Mixing Colorful Grays in Oil Excerpt
Mixing Colorful Grays in Oil
Joaquin Sorolla was reported to have said about his color methods, “the money is in the grays”. What he may have meant is that the largest percentage of any painting consists of the middle values, not the highlights or accents, and those values are by definition grayer than either of the former. When he used the word gray, he didn’t mean some mixture of white and black. He meant sophisticated mixtures of complementary and secondary colors - colorful grays. Sorolla knew those mixes by heart and employed them with speed and skill to create his masterpieces. Sorolla, along with his contemporaries, John Singer Sargent and Anders Zorn, stood at the apex of hundreds of years of learning, training and practice in representational painting in Europe. The skills they employed in their work were passed to them by a previous generation of acknowledged masters of painting, as they themselves had been taught. Looking in any major museum, the same principles of picture making employed by all the great masters of the past can be seen. Much of the painted areas of pre-modern masterpiece paintings are made of colorful grays of middle values. This is how nature presents color to us. Highlights and accents were reserved for those touches where they were skillfully and deliberately employed in tiny amounts to focus attention, build contrast or add a dramatic visual element.

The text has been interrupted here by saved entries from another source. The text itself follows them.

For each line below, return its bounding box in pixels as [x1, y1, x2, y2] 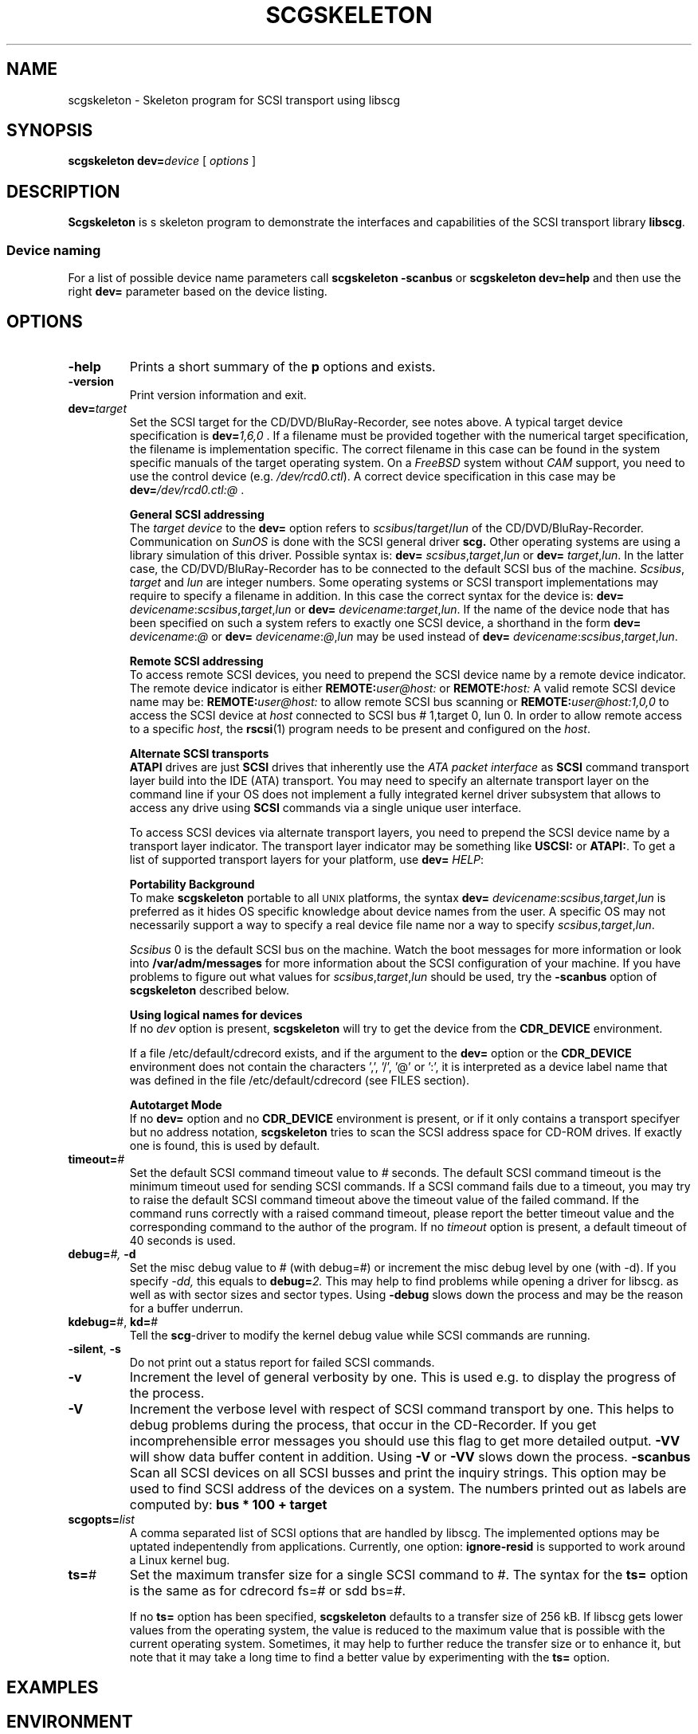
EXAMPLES [6, 1677, 99, 1698]
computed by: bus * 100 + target [129, 1496, 327, 1512]
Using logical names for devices [129, 1007, 303, 1022]
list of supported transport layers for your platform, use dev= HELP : [129, 852, 484, 866]
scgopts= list [68, 1512, 135, 1526]
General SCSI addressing [129, 507, 265, 521]
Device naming [6, 241, 101, 258]
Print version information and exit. [129, 387, 307, 402]
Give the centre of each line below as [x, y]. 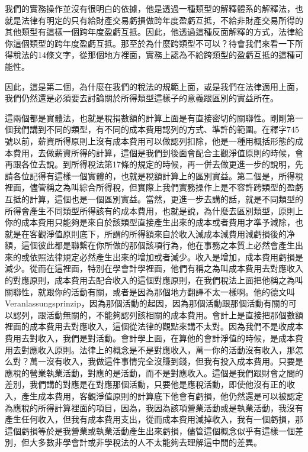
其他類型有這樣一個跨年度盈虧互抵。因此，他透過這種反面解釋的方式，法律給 [154, 32]
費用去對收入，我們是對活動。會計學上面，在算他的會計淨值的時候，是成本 [150, 338]
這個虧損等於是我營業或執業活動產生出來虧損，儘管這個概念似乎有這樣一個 [150, 430]
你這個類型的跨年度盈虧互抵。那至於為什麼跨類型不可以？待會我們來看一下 [150, 43]
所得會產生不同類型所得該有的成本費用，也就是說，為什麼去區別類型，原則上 [154, 210]
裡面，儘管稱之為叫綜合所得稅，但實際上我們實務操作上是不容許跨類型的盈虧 [154, 187]
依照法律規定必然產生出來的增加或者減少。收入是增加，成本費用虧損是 [166, 256]
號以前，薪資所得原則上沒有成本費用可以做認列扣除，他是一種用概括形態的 [150, 141]

In a famous moment from J. M. W. Turner’s career, Turner waited until the vernissage (the traditional day or two in the gallery before an exhibition opens to the public when framed pictures were touched up or varnished by the artists) to add the key accent to his 1832 marine painting, Helvoetsluys. This moment was immortalized in the film, Mr. Turner. In the scene, other members of the Royal Academy were praising the work as a masterpiece when Turner walked up to it and made a large red paint stroke in the middle of the picture. Gasps ensued. Words to the effect that he “ruined a masterpiece” were uttered. He then left the room. When he returned, rag in hand, he skillfully wiped away the bottom of the stroke to magically reveal not a smear of paint, but a bright red signal buoy floating on the waves. It was the crowning touch in a largely gray sea scene. He really had a flair for drama in both stroke and presentation!